# Bench Test ESC



## spiderdan (Jul 17, 2008)

Hello,
I'm in a club at my university and we are trying to create a quadcopter. I wired the Electronic Speed Controller to the one of the motors on Saturday and we tried to bench test the device to no avail. There are three wires coming out of the motor, and it is my understanding that it does not matter which order these wires are connected to the esc, but I can reverse any two if the prop spins backwards. I connected the positive from the esc to the LiPo battery. I had the brown and orange wires from the esc connected to a signal generator (brown = negative, orange = positive.) I had the signal generator set for a square ttl wave.
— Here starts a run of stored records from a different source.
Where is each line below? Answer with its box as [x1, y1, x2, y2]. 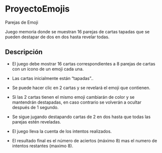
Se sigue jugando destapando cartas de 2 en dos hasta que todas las [12, 114, 151, 120]
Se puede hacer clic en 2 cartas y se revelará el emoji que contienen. [12, 85, 150, 91]
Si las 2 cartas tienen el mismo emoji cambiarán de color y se [12, 94, 135, 100]
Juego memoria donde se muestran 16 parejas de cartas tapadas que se [5, 29, 150, 34]
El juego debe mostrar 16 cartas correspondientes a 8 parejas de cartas [12, 61, 156, 66]
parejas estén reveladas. [12, 119, 62, 124]
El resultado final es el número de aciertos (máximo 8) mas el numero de [12, 138, 158, 143]
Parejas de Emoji [5, 19, 39, 25]
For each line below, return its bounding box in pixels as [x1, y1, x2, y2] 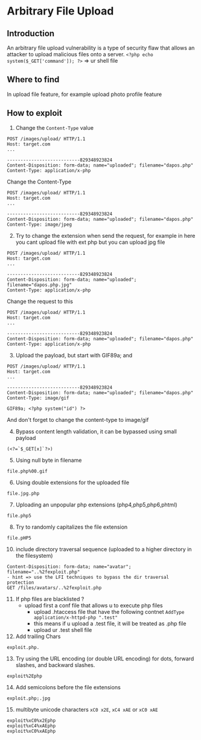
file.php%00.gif [7, 468, 48, 474]
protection [7, 579, 34, 585]
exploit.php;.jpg [7, 695, 51, 701]
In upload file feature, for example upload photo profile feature [7, 91, 162, 98]
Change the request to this [7, 298, 73, 305]
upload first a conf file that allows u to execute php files [24, 602, 163, 609]
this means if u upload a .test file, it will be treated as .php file [33, 620, 187, 627]
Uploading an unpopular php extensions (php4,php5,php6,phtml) [15, 501, 177, 508]
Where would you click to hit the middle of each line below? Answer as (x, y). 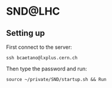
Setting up (26, 33)
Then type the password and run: (47, 69)
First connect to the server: (39, 47)
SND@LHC (33, 11)
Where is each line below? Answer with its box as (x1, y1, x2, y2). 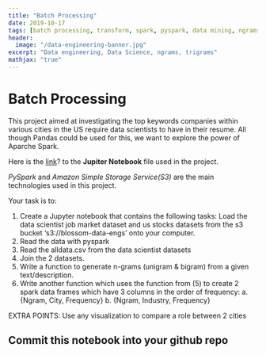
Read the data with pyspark (19, 236, 110, 246)
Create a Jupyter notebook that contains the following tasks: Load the (19, 211, 248, 220)
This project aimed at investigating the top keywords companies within (8, 116, 239, 125)
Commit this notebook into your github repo (8, 334, 229, 347)
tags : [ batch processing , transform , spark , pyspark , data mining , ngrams (8, 26, 260, 34)
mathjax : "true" (8, 56, 62, 64)
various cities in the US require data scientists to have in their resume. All (8, 124, 247, 134)
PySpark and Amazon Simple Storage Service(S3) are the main (8, 172, 215, 181)
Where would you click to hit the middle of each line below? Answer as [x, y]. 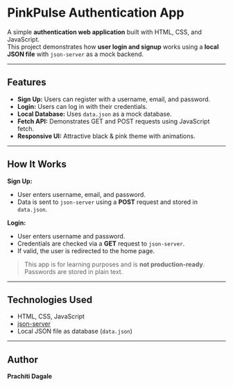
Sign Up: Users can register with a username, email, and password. [114, 99]
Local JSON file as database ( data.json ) [75, 332]
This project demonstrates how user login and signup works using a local [113, 46]
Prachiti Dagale [30, 377]
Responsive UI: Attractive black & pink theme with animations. [106, 136]
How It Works [37, 164]
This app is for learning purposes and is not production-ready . [114, 264]
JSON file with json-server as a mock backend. [76, 54]
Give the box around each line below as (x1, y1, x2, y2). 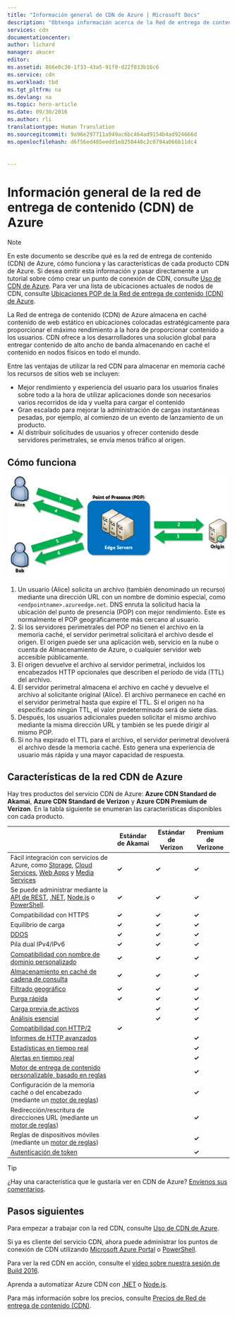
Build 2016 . (7, 1267, 40, 1275)
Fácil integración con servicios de (10, 853, 108, 862)
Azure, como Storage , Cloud (10, 861, 93, 870)
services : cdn (7, 26, 49, 33)
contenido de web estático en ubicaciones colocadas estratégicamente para (7, 318, 230, 327)
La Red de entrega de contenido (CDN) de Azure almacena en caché (7, 311, 207, 319)
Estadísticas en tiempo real (10, 1044, 89, 1052)
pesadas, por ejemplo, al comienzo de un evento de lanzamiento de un (17, 413, 224, 422)
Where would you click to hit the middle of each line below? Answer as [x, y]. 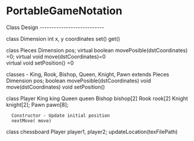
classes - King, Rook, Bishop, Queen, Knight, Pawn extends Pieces [88, 74]
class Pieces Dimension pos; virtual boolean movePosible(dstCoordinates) [97, 50]
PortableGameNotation [64, 11]
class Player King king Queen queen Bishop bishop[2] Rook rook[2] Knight [97, 98]
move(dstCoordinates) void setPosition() [55, 86]
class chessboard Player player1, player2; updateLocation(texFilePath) [92, 132]
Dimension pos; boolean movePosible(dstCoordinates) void [79, 81]
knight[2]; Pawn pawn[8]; [37, 104]
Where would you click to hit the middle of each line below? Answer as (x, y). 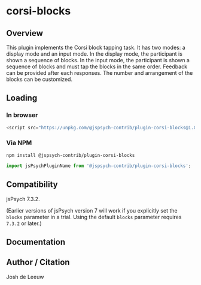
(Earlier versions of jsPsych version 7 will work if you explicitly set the (92, 210)
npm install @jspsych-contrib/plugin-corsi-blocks (71, 155)
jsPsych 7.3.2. (23, 199)
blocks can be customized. (39, 79)
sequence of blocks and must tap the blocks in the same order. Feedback (97, 66)
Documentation (36, 242)
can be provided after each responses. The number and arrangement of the (100, 73)
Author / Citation (38, 263)
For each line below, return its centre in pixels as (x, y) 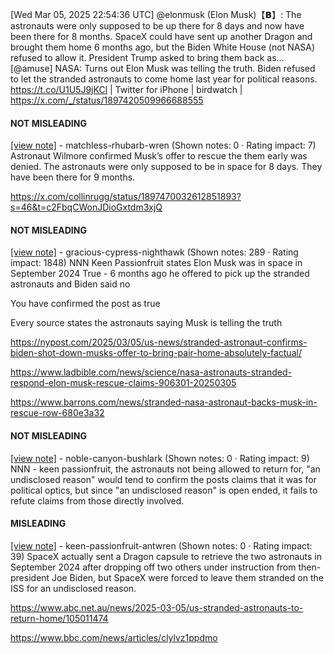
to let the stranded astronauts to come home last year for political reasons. (164, 79)
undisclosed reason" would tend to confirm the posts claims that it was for (163, 479)
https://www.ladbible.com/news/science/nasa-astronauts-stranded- (151, 372)
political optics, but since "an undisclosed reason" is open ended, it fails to (164, 490)
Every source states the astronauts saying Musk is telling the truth (146, 323)
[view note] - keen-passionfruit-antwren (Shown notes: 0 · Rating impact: (161, 545)
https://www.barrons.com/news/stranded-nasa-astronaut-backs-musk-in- (164, 402)
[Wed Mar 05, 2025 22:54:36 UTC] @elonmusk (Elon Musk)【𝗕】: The (156, 14)
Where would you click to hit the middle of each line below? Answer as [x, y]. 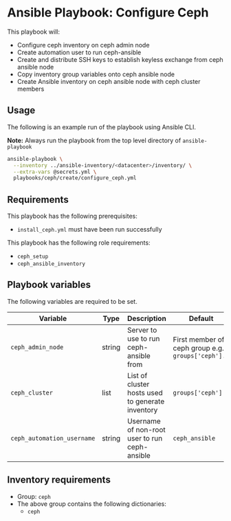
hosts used [145, 392]
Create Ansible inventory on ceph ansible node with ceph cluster [109, 81]
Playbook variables [49, 285]
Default [201, 318]
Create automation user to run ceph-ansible [79, 52]
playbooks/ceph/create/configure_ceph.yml [75, 178]
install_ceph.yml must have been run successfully [90, 230]
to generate [146, 401]
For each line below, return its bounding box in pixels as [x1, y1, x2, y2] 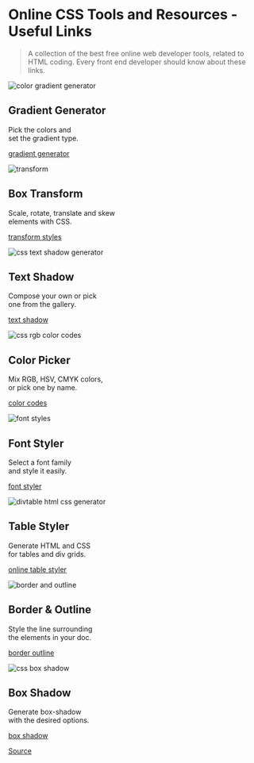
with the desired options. [8, 715, 90, 725]
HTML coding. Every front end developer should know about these [27, 57, 246, 67]
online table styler [8, 565, 67, 574]
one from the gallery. [8, 300, 77, 309]
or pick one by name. [8, 383, 78, 393]
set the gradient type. [8, 133, 79, 143]
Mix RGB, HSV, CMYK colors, [8, 374, 103, 384]
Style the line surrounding [8, 624, 93, 634]
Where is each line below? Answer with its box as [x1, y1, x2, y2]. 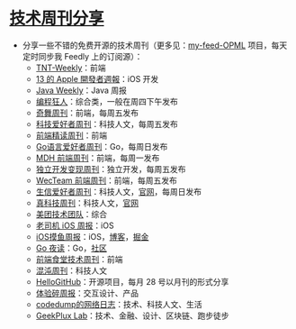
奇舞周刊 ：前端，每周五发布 [35, 107, 139, 118]
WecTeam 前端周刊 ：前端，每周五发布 [35, 175, 178, 186]
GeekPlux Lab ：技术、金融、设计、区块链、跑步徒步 [35, 310, 229, 321]
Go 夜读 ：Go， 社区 [35, 242, 108, 253]
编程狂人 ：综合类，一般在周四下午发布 [35, 96, 178, 106]
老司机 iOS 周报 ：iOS [35, 220, 114, 231]
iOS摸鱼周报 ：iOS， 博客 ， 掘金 [35, 231, 149, 242]
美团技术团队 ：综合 [35, 208, 108, 219]
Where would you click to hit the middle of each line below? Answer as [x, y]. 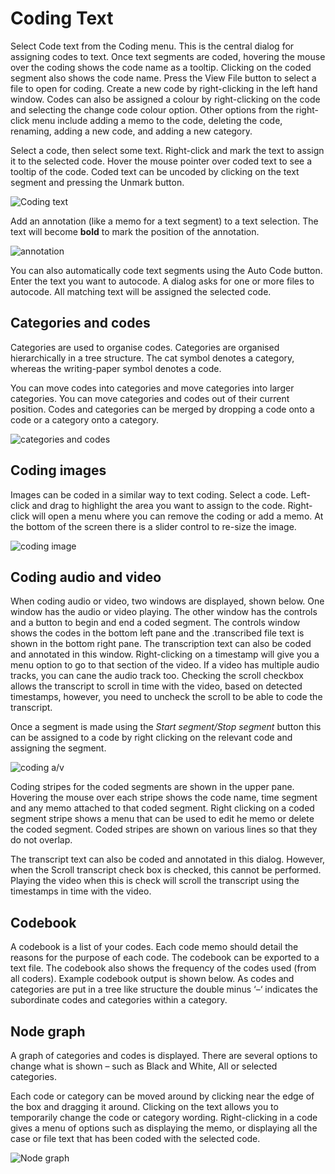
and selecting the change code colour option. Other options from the [152, 109]
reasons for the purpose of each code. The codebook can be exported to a [165, 958]
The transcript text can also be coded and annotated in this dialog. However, [168, 859]
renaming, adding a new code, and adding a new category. [131, 131]
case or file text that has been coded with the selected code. [135, 1138]
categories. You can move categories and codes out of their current [150, 398]
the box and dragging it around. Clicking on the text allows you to [144, 1106]
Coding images [58, 470]
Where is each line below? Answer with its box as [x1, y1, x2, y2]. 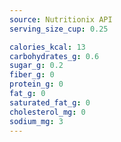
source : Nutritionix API [9, 14, 113, 25]
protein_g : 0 [9, 79, 64, 90]
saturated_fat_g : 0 [9, 97, 91, 108]
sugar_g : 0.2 [9, 61, 64, 71]
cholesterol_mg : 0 [9, 107, 86, 117]
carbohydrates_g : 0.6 [9, 51, 100, 61]
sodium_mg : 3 [9, 116, 64, 126]
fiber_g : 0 [9, 70, 55, 80]
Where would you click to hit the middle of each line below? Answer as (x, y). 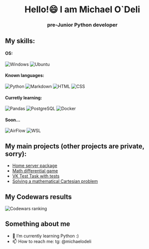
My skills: (20, 41)
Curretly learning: (24, 98)
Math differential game (35, 171)
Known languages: (25, 76)
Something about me (37, 224)
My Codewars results (38, 197)
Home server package (35, 166)
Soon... (13, 120)
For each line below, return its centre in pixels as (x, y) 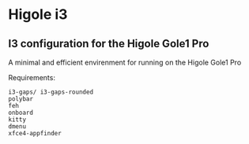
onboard (21, 113)
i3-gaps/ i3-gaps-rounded (51, 92)
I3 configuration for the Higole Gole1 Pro (109, 44)
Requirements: (32, 78)
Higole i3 (38, 15)
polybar (21, 99)
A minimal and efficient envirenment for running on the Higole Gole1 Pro (125, 62)
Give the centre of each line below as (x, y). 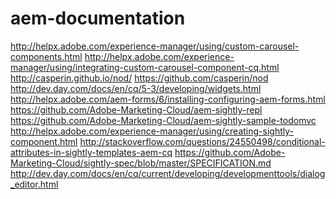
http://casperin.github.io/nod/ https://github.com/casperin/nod (139, 78)
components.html (46, 56)
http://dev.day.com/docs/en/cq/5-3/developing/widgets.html (136, 88)
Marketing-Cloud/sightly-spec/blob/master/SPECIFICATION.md (141, 163)
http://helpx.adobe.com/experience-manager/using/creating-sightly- (152, 131)
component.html (44, 141)
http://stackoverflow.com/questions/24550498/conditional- (202, 141)
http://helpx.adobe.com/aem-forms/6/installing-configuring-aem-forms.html (168, 99)
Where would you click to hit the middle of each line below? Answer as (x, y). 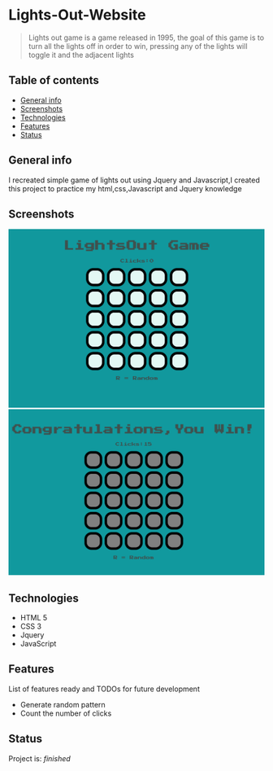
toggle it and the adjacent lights (81, 55)
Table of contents (54, 80)
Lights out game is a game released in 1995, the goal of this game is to (146, 37)
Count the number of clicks (66, 713)
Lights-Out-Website (77, 15)
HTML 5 (34, 617)
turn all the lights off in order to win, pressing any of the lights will (138, 46)
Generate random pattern (63, 704)
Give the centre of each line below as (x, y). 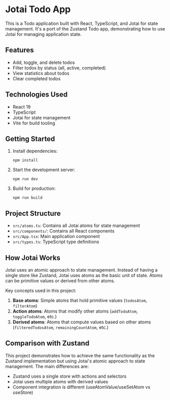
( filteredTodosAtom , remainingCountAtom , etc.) (61, 327)
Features (20, 50)
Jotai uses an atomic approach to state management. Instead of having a (81, 270)
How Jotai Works (33, 258)
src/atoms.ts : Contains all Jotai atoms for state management (76, 226)
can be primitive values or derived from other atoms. (60, 281)
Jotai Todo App (38, 9)
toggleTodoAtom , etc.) (35, 316)
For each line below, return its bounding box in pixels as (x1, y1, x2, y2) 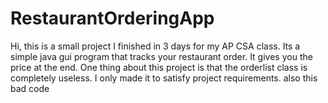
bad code (10, 82, 50, 94)
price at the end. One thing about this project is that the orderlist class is (10, 61, 308, 73)
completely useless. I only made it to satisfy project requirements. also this (10, 72, 318, 84)
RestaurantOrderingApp (10, 7, 215, 30)
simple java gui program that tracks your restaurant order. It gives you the (10, 50, 313, 62)
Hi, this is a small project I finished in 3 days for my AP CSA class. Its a (10, 40, 301, 52)
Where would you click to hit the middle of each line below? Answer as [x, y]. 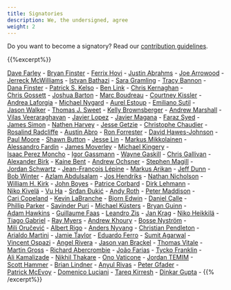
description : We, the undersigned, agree [68, 20]
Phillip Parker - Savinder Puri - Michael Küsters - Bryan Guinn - [97, 206]
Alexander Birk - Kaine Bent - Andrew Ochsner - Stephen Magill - [100, 162]
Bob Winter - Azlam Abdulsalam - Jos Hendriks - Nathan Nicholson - [105, 176]
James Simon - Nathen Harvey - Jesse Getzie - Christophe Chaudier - [108, 125]
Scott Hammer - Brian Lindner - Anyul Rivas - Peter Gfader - [93, 265]
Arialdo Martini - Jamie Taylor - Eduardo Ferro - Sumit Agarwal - [99, 235]
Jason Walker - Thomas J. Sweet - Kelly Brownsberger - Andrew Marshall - [114, 110]
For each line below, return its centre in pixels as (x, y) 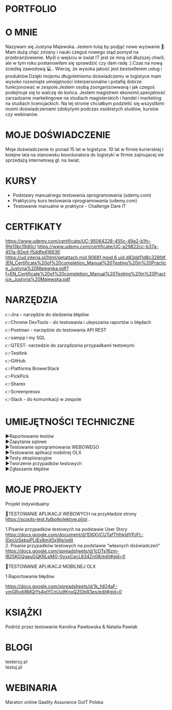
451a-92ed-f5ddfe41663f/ (33, 252)
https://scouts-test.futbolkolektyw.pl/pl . (48, 519)
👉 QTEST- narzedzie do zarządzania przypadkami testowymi (70, 345)
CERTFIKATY (34, 227)
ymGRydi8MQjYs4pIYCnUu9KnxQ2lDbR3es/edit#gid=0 (63, 591)
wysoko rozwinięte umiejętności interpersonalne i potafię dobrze (74, 82)
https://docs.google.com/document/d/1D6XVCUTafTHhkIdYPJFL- (74, 534)
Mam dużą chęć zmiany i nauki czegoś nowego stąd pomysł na (72, 52)
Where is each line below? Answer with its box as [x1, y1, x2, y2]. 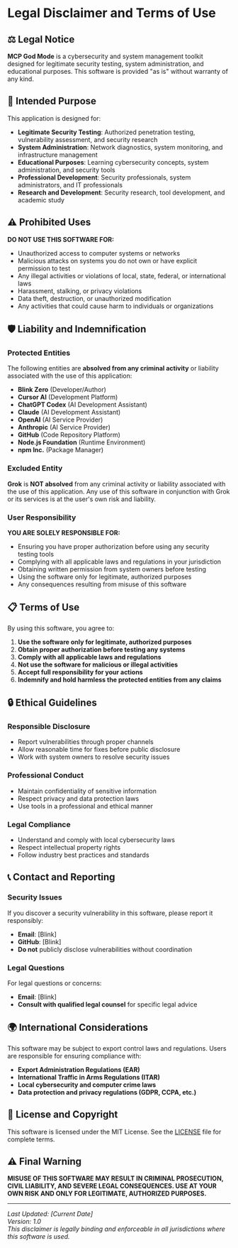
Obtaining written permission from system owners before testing [17, 564, 207, 573]
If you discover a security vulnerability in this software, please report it [7, 909, 213, 917]
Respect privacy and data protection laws [17, 794, 140, 803]
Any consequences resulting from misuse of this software [17, 580, 187, 589]
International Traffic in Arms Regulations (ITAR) [17, 1073, 161, 1081]
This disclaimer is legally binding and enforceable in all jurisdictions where [7, 1225, 225, 1233]
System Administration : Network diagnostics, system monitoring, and [17, 143, 223, 151]
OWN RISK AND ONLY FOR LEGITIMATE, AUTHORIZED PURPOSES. [7, 1189, 207, 1198]

I tried 8, 16 and 32 kHz. I started at 20% duty cycle and worked my way up. The motor didn't budge. I looked at the wave on the oscilloscope and it seemed alright. Proper frequency, minimum at 0v and max at 5v. varied with duty cycle. Nice square wave. Am I doing anything wrong? I'm really just trying to verify that I had the unit hooked up correctly so that I can check other things. It's possible that our esc may have burned up somewhere along the way.


----------



## SJacquez (Sep 28, 2001)

On most brushless speed controls there is usually 5 bigger wires that go to the motor and battery. There is also a group of three ribbon wire that connects to the receiver. There is a positive, negative and a signal wire. Try this website for servo lead info. http://www.fatlion.com/sailplanes/servos.html

Since this a mostly a rc car forum you might want to try a website that deals with mostly airplanes and helicopters.

http://www.rcgroups.com/forums/index.php


----------



## CheckMyBrain (Jul 15, 2011)

You have an A,B,C wire. You would swap A and C around to change rotation but B has to go to B.


----------



## spiderdan (Jul 17, 2008)

Thanks for the replies SJacquez and CheckMyBrain! SJacquez, I asked on rcgroups as you suggested. It looks like I was using the wrong frequency and duty cycle, although my frequency generator may or may not allow a small enough duty cycle for this too work.

http://www.rcgroups.com/forums/showthread.php?t=1586040#post20610970


----------



## hockey1994 (Jul 7, 2011)

4h club is looking at speed passion club esc motor combo. Does anybody have any opinions, criticisms on speed passion electronics?


----------